WHAT YOU SHOULD DO: For this exercise, write each entry below out precisely and omit the pictures.

■ ■ ■ ■

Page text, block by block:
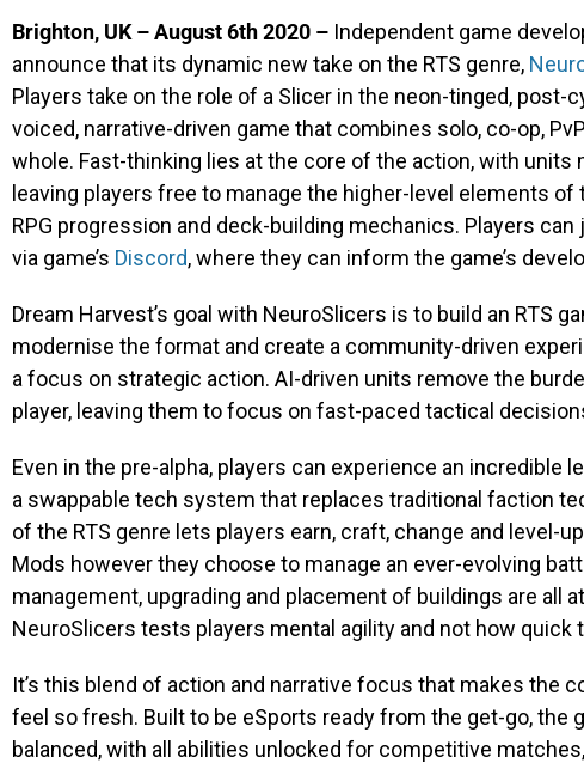
Brighton, UK – August 6th 2020 – Independent game
announce that its dynamic new take on the RTS genre,
Players take on the role of a Slicer in the neon-tinged,
voiced, narrative-driven game that combines solo, co-op,
whole. Fast-thinking lies at the core of the action, with
leaving players free to manage the higher-level elements
RPG progression and deck-building mechanics. Players
via game’s Discord, where they can inform the game’s
Dream Harvest’s goal with NeuroSlicers is to build an RTS
modernise the format and create a community-driven
a focus on strategic action. AI-driven units remove the
player, leaving them to focus on fast-paced tactical
Even in the pre-alpha, players can experience an incredible
a swappable tech system that replaces traditional faction
of the RTS genre lets players earn, craft, change and level-
Mods however they choose to manage an ever-evolving
management, upgrading and placement of buildings are all
NeuroSlicers tests players mental agility and not how quick
It’s this blend of action and narrative focus that makes the
feel so fresh. Built to be eSports ready from the get-go, the
balanced, with all abilities unlocked for competitive
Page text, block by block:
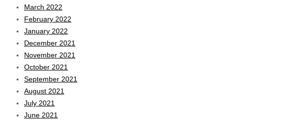
March 2022
February 2022
January 2022
December 2021
November 2021
October 2021
September 2021
August 2021
July 2021
June 2021
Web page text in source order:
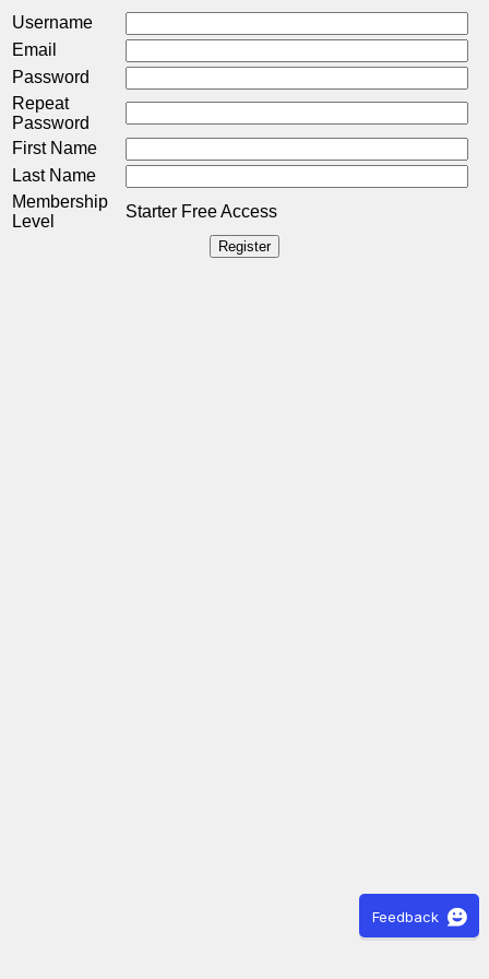
Username
Email
Password
Repeat
Password
First Name
Last Name
Membership
Level
Starter Free Access
Feedback
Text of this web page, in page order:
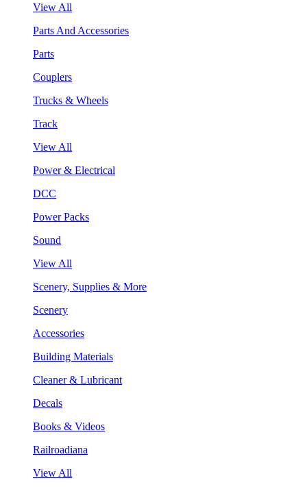
View All
Parts And Accessories
Parts
Couplers
Trucks & Wheels
Track
View All
Power & Electrical
DCC
Power Packs
Sound
View All
Scenery, Supplies & More
Scenery
Accessories
Building Materials
Cleaner & Lubricant
Decals
Books & Videos
Railroadiana
View All
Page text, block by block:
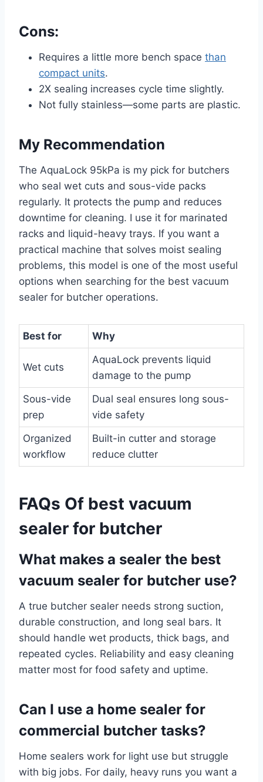
Cons:
Requires a little more bench space than
compact units.
2X sealing increases cycle time slightly.
Not fully stainless—some parts are plastic.
My Recommendation
The AquaLock 95kPa is my pick for butchers
who seal wet cuts and sous-vide packs
regularly. It protects the pump and reduces
downtime for cleaning. I use it for marinated
racks and liquid-heavy trays. If you want a
practical machine that solves moist sealing
problems, this model is one of the most useful
options when searching for the best vacuum
sealer for butcher operations.
Best for Why
Wet cuts
AquaLock prevents liquid
damage to the pump
Sous-vide
prep
Dual seal ensures long sous-
vide safety
Organized
workflow
Built-in cutter and storage
reduce clutter
FAQs Of best vacuum
sealer for butcher
What makes a sealer the best
vacuum sealer for butcher use?
A true butcher sealer needs strong suction,
durable construction, and long seal bars. It
should handle wet products, thick bags, and
repeated cycles. Reliability and easy cleaning
matter most for food safety and uptime.
Can I use a home sealer for
commercial butcher tasks?
Home sealers work for light use but struggle
with big jobs. For daily, heavy runs you want a
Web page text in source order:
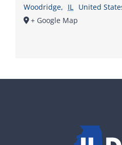
Woodridge, IL United
+ Google Map
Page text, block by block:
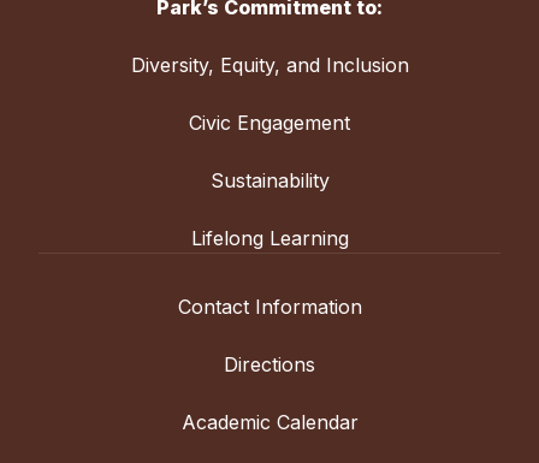
Park’s Commitment to:
Diversity, Equity, and Inclusion
Civic Engagement
Sustainability
Lifelong Learning
Contact Information
Directions
Academic Calendar
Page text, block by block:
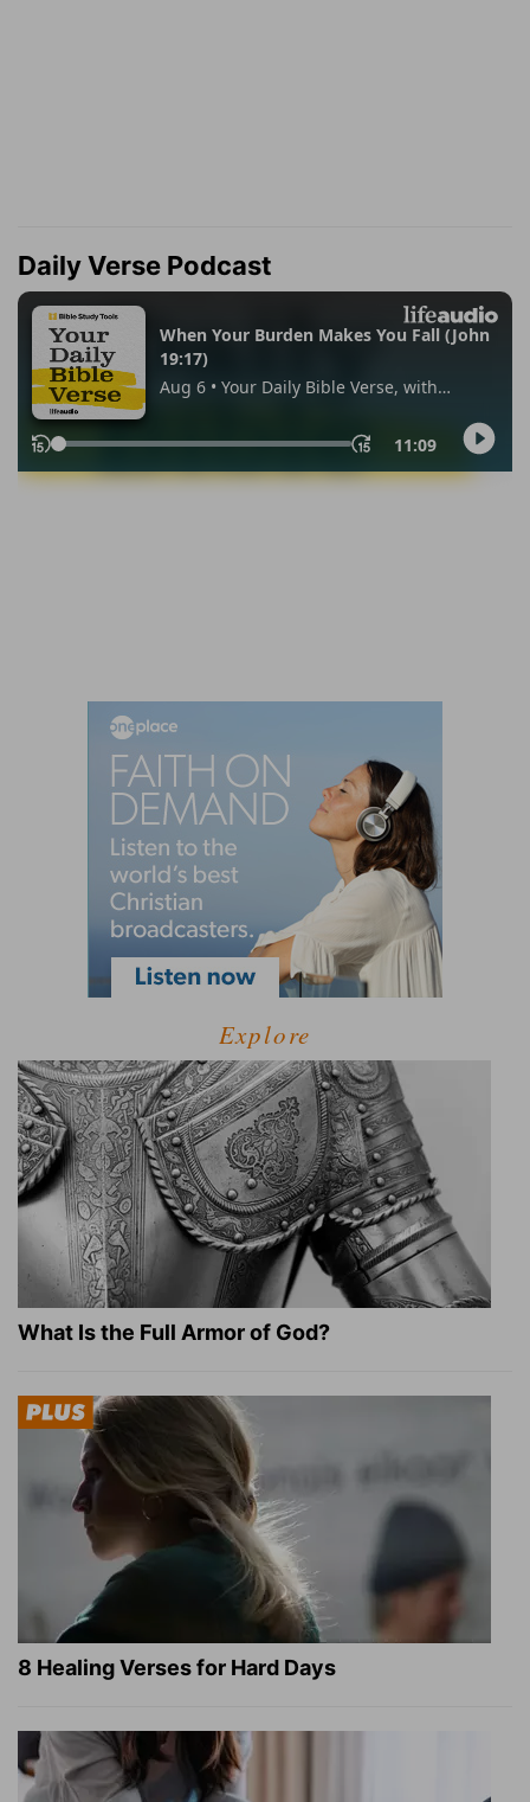
Daily Verse Podcast
Explore
What Is the Full Armor of God?
8 Healing Verses for Hard Days

■ ■ ■ ■

REPLY:
Page text, block by block:
Brighton, UK – August 6th 2020 – Independent game
announce that its dynamic new take on the RTS genre,
Players take on the role of a Slicer in the neon-tinged,
voiced, narrative-driven game that combines solo, co-op,
whole. Fast-thinking lies at the core of the action, with
leaving players free to manage the higher-level elements
RPG progression and deck-building mechanics. Players
via game’s Discord, where they can inform the game’s
Dream Harvest’s goal with NeuroSlicers is to build an RTS
modernise the format and create a community-driven
a focus on strategic action. AI-driven units remove the
player, leaving them to focus on fast-paced tactical
Even in the pre-alpha, players can experience an incredible
a swappable tech system that replaces traditional faction
of the RTS genre lets players earn, craft, change and level-
Mods however they choose to manage an ever-evolving
management, upgrading and placement of buildings are all
NeuroSlicers tests players mental agility and not how quick
It’s this blend of action and narrative focus that makes the
feel so fresh. Built to be eSports ready from the get-go, the
balanced, with all abilities unlocked for competitive
Page text, block by block:
March 2022
February 2022
January 2022
December 2021
November 2021
October 2021
September 2021
August 2021
July 2021
June 2021
Web page text in source order:
Username
Email
Password
Repeat
Password
First Name
Last Name
Membership
Level
Starter Free Access
Feedback
Text of this web page, in page order:
View All
Parts And Accessories
Parts
Couplers
Trucks & Wheels
Track
View All
Power & Electrical
DCC
Power Packs
Sound
View All
Scenery, Supplies & More
Scenery
Accessories
Building Materials
Cleaner & Lubricant
Decals
Books & Videos
Railroadiana
View All
Page text, block by block:
Cons:
Requires a little more bench space than
compact units.
2X sealing increases cycle time slightly.
Not fully stainless—some parts are plastic.
My Recommendation
The AquaLock 95kPa is my pick for butchers
who seal wet cuts and sous-vide packs
regularly. It protects the pump and reduces
downtime for cleaning. I use it for marinated
racks and liquid-heavy trays. If you want a
practical machine that solves moist sealing
problems, this model is one of the most useful
options when searching for the best vacuum
sealer for butcher operations.
Best for Why
Wet cuts
AquaLock prevents liquid
damage to the pump
Sous-vide
prep
Dual seal ensures long sous-
vide safety
Organized
workflow
Built-in cutter and storage
reduce clutter
FAQs Of best vacuum
sealer for butcher
What makes a sealer the best
vacuum sealer for butcher use?
A true butcher sealer needs strong suction,
durable construction, and long seal bars. It
should handle wet products, thick bags, and
repeated cycles. Reliability and easy cleaning
matter most for food safety and uptime.
Can I use a home sealer for
commercial butcher tasks?
Home sealers work for light use but struggle
with big jobs. For daily, heavy runs you want a
Web page text in source order:
Woodridge, IL United
+ Google Map
Page text, block by block:
Park’s Commitment to:
Diversity, Equity, and Inclusion
Civic Engagement
Sustainability
Lifelong Learning
Contact Information
Directions
Academic Calendar
Page text, block by block:
Daily Verse Podcast
Explore
What Is the Full Armor of God?
8 Healing Verses for Hard Days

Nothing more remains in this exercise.